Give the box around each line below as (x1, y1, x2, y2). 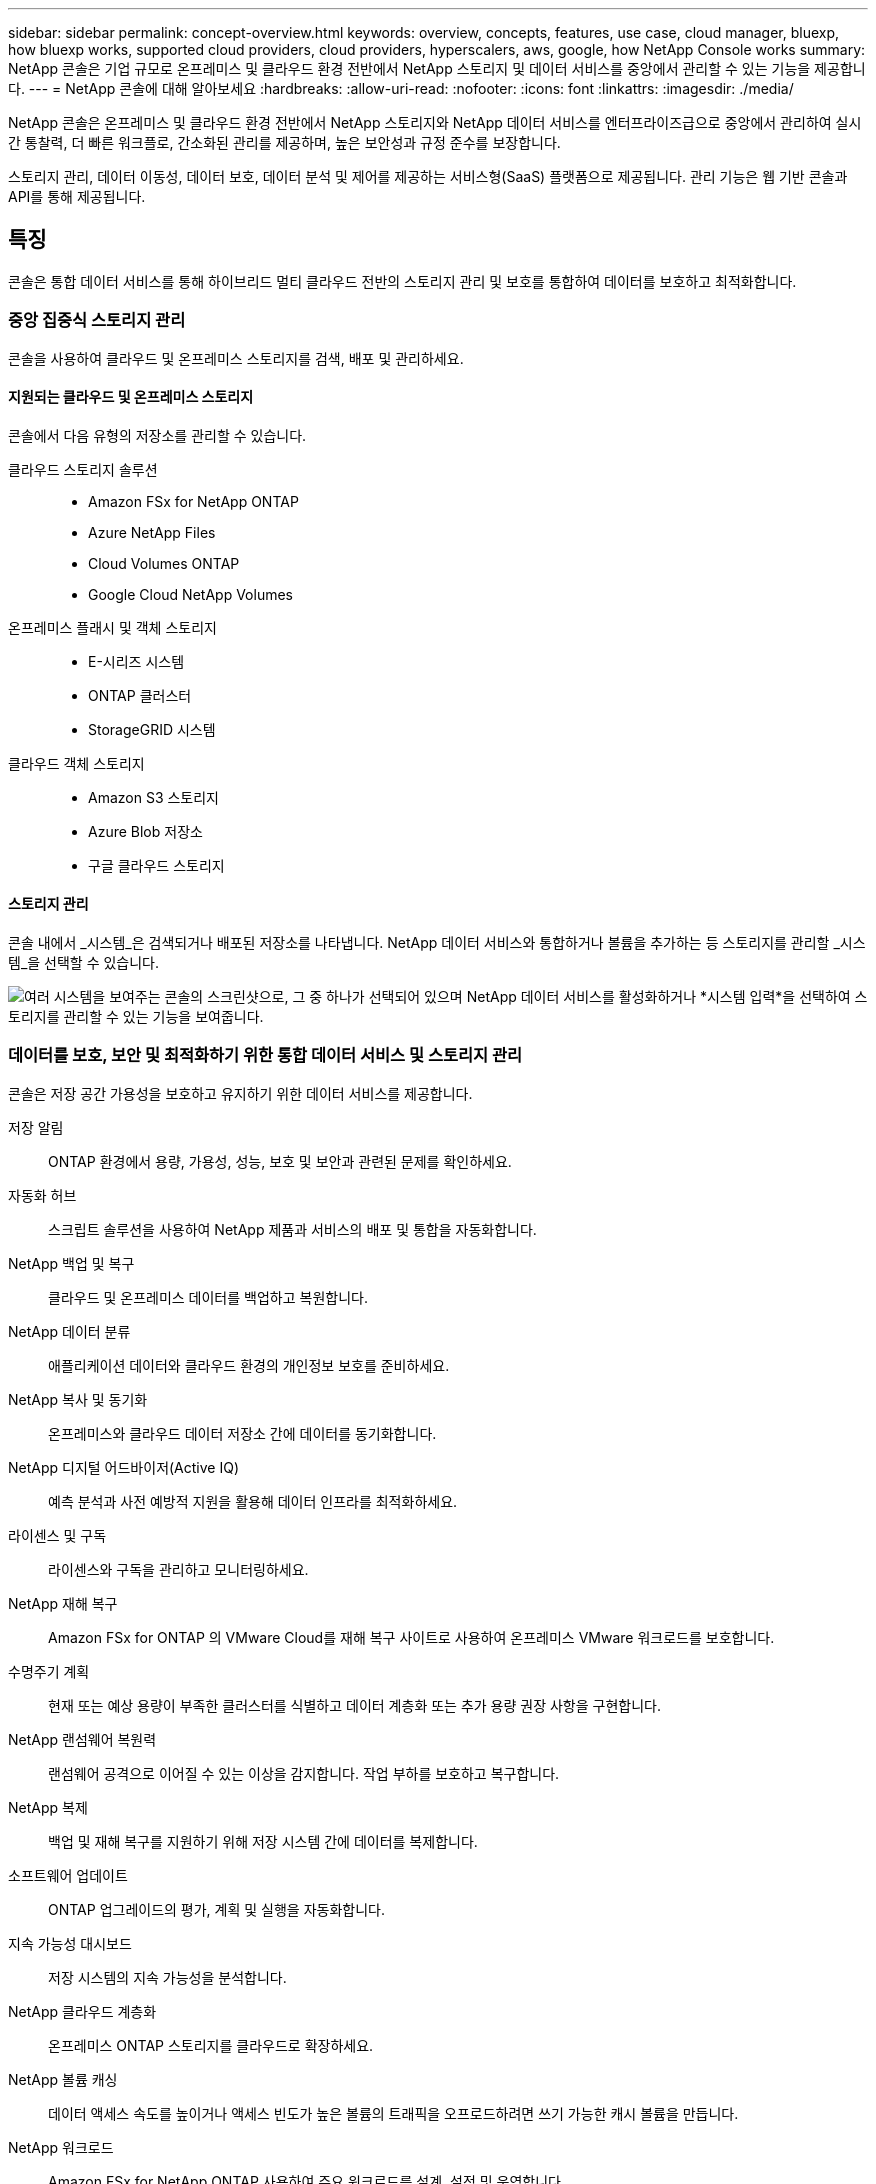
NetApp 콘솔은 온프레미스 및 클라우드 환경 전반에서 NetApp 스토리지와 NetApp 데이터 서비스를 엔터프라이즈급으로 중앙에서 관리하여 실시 (8, 114, 862, 131)
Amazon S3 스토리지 (88, 788, 220, 806)
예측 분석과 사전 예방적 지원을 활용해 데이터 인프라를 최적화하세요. (48, 1492, 458, 1510)
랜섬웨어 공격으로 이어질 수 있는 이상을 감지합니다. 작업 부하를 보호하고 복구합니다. (48, 1764, 560, 1782)
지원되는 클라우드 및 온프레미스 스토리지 (8, 388, 254, 406)
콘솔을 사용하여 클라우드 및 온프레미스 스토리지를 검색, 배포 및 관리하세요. (8, 349, 464, 367)
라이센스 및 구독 (8, 1526, 107, 1544)
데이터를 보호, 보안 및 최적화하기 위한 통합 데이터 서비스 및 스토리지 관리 (8, 1045, 523, 1066)
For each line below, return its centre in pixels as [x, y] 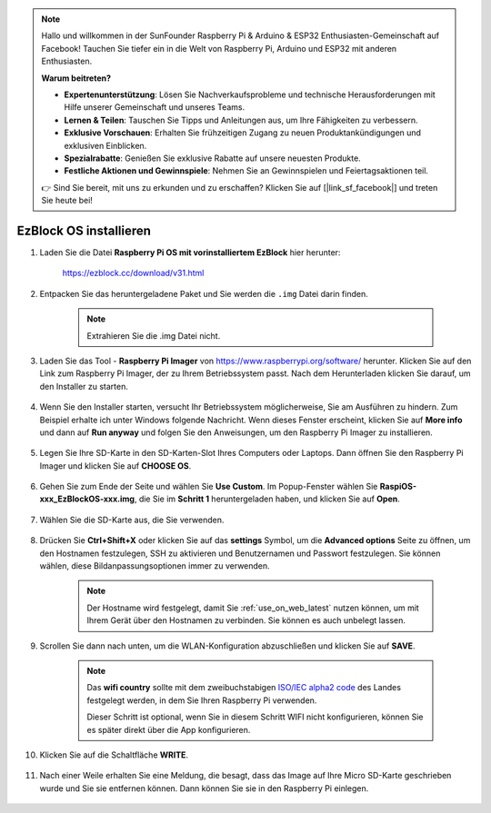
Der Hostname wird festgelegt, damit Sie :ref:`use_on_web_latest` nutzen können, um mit [253, 608]
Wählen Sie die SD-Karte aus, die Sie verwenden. [132, 520]
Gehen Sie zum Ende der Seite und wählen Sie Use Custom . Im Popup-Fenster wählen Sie [209, 487]
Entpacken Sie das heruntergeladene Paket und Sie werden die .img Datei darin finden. [204, 293]
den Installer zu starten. [84, 386]
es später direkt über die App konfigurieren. [169, 729]
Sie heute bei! [67, 201]
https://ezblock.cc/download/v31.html [133, 273]

• [Problem statement]: All that is wanted is the lines above between the one containing "예측 분석과 사전 예방적" and the one containing "For each line", inclusive, restated word for word, with pictures omitted.

• [Task answer]:
예측 분석과 사전 예방적 지원을 활용해 데이터 인프라를 최적화하세요. (48, 1492, 458, 1510)
랜섬웨어 공격으로 이어질 수 있는 이상을 감지합니다. 작업 부하를 보호하고 복구합니다. (48, 1764, 560, 1782)
지원되는 클라우드 및 온프레미스 스토리지 (8, 388, 254, 406)
콘솔을 사용하여 클라우드 및 온프레미스 스토리지를 검색, 배포 및 관리하세요. (8, 349, 464, 367)
라이센스 및 구독 (8, 1526, 107, 1544)
데이터를 보호, 보안 및 최적화하기 위한 통합 데이터 서비스 및 스토리지 관리 (8, 1045, 523, 1066)
For each line below, return its centre in pixels as [x, y] 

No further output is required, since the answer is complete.